It would be nice if there was a way of providing alignment-independent descriptors which described both electrostatics and shape/pharmacophoric properties with a reasonable degree of accuracy. This is actually one of the first things we did when we were looking into starting Cresset – we developed a method called FieldPrint that encodes the distance matrix of field descriptors down into a fingerprint that can be used for alignment-independent similarity calculations. The concept is similar to that of GRIND 2 which was published around the same time, although the algorithmic details are somewhat different.

We put a lot of work into these techniques, but were never able to get a method that we were completely satisfied with. The problem we found is that encoding the distances in pairs/triplets of field descriptors ends up losing too much 3D information, and as a result you either end up with a slower mimic of standard 2D fingerprints, or you end up with a large false positive count. The FieldPrints have a tendency to find molecules with a similar overall pattern of positive/negative field, but can compute a very high similarity for molecules that are in reality quite dissimilar in terms of the 3D spatial arrangement of those fields. My belief now is that this is an inherent flaw of alignment-independent descriptors: they either have to be sufficiently complex that you are in effect computing an alignment, or you lose too much information and are not significantly better off than just using old-fashioned structural/pharmacophoric fingerprints.

As you move from full 3D interaction potentials to 2D correlograms to 1D fingerprints comparisons get faster but you lose information
Figure 1: As you move from full 3D interaction potentials to 2D correlograms to 1D fingerprints, comparisons get faster but you lose information

Handling conformation

A further consideration is how you handle conformation. The original GRIND papers just use a single conformer per molecule, and their validation was confined to series of rigid molecules or sets of molecules where single conformations were generated and manually adjusted to be similar. In the general case neither of these shortcuts will work. Any method that purports to be 3D but starts with a single conformation per molecule is inherently flawed: the whole point of 3D is that molecules are flexible.

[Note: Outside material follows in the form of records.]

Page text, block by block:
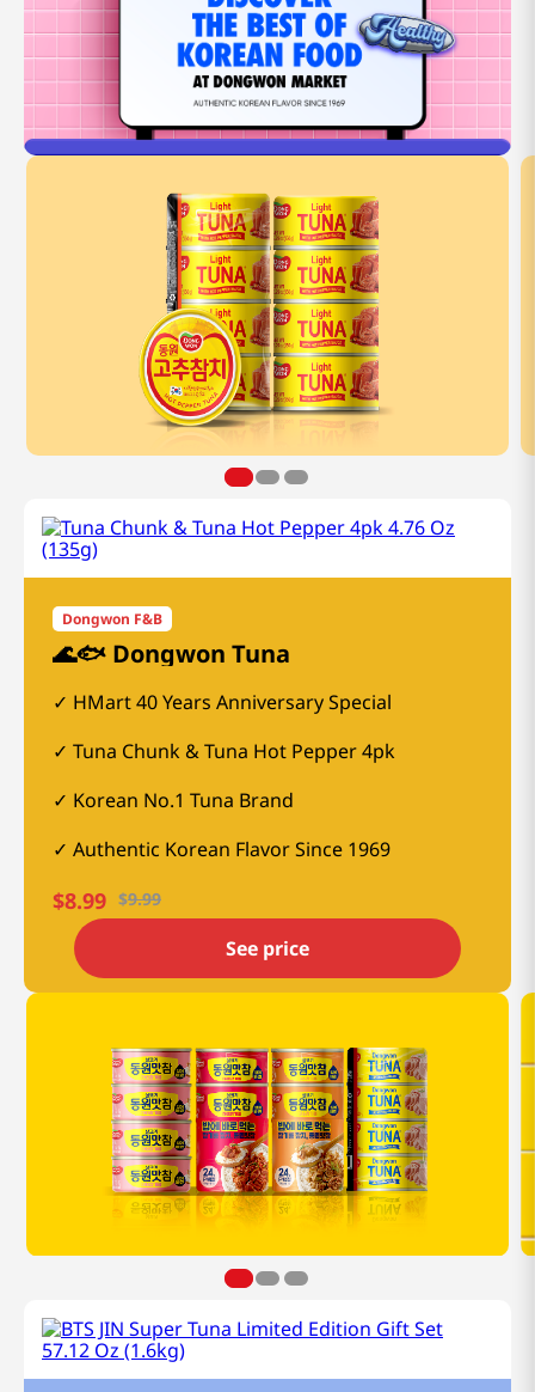
Dongwon F&B
🌊🐟 Dongwon Tuna
HMart 40 Years Anniversary Special
Tuna Chunk & Tuna Hot Pepper 4pk
Korean No.1 Tuna Brand
Authentic Korean Flavor Since 1969
$8.99 $9.99
See price
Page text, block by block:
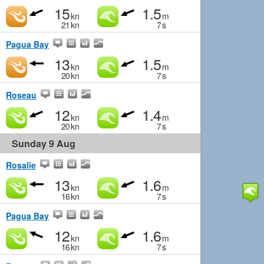
15kn
21 kn
1.5m
7s
Pagua Bay
13kn
20kn
1.5m
7s
Roseau
12kn
20kn
1.4m
7s
Sunday 9 Aug
Rosalie
13kn
16kn
1.6m
7s
Pagua Bay
12kn
16kn
1.6m
7s
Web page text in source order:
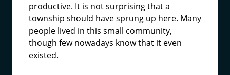
productive. It is not surprising that a
township should have sprung up here. Many
people lived in this small community,
though few nowadays know that it even
existed.
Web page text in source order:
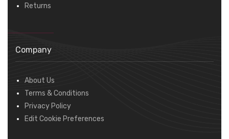
Returns
Company
About Us
Terms & Conditions
Privacy Policy
Edit Cookie Preferences
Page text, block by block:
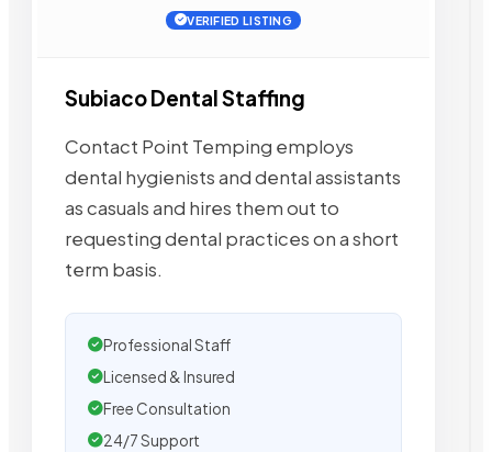
VERIFIED LISTING
Subiaco Dental Staffing
Contact Point Temping employs
dental hygienists and dental assistants
as casuals and hires them out to
requesting dental practices on a short
term basis.
Professional Staff
Licensed & Insured
Free Consultation
24/7 Support

There is a disturbing number of papers out there that do some sort of notionally-3D analysis on set of single CORINA-derived conformations. You can get very good enrichment factors on retrospective virtual screens doing this, but in practise the enrichments are largely bogus. CORINA is deterministic, and as a result molecules with similar structures will tend to be put into similar conformations. Combine this with the fact that many standard retrospective VS data sets have very low structural diversity, and the problem becomes apparent. The query molecule and its dozens of congeners in the “actives” data set are all placed in the same single conformation, and so application of a 3D or pseudo-3D technique can easily produce excellent-looking enrichment statistics. However, the enrichment all comes from a hidden 2D similarity.

So, single-conformation methods are a dead end and we need to consider flexibility. Once you are doing so, you need to factor in both the conformer generation time as part of the build time for the descriptor, and also factor in that your comparison speeds will now be two to four orders of magnitude slower than 2D fingerprints (assuming 100 conformers per molecule, and depending on whether you know a single bioactive conformation for one of the two molecules being compared or whether you need to compare conformer populations). 2D methods thus have an unassailable speed advantage, which is part of the reason they remain so popular.

Using FieldPrint as a filter

Our original vision for Blaze (or FieldScreen, as it was then) was that it would rely on the FieldPrints to give extremely rapid searching. You can get quite good enrichment factors from the FieldPrints in retrospective virtual screens, but when we investigated further this is largely because they act as a proxy for overall molecular size and charge. Once you control for that by more careful selection of decoys the FieldPrint performance is much less good. Analysing a molecular similarity technique through retrospective virtual screening performance is very very hard to do well, and as a result I am intrinsically wary of methods that present a set of DUD enrichments as their sole validation: FieldPrints perform quite well on DUD, but we know that they are not particularly effective in real prospective applications.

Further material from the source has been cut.